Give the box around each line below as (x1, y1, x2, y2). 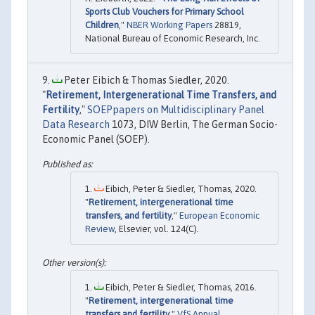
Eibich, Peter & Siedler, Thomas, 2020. (103, 184, 257, 195)
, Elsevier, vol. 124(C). (115, 224, 199, 235)
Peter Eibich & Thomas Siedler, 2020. (62, 74, 229, 86)
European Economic (179, 210, 259, 221)
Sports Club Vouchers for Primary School (85, 6, 244, 17)
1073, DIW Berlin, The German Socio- (110, 118, 278, 130)
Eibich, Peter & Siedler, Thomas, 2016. (103, 281, 257, 292)
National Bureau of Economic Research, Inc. (85, 32, 260, 44)

###

# Exercise description
Copy out all the data exactly. No images belong in the copy.

# Exercise answer
Give the box around each line below as (x1, y1, x2, y2). 
Eibich, Peter & Siedler, Thomas, 2020. (103, 184, 257, 195)
, Elsevier, vol. 124(C). (115, 224, 199, 235)
Peter Eibich & Thomas Siedler, 2020. (62, 74, 229, 86)
European Economic (179, 210, 259, 221)
Sports Club Vouchers for Primary School (85, 6, 244, 17)
1073, DIW Berlin, The German Socio- (110, 118, 278, 130)
Eibich, Peter & Siedler, Thomas, 2016. (103, 281, 257, 292)
National Bureau of Economic Research, Inc. (85, 32, 260, 44)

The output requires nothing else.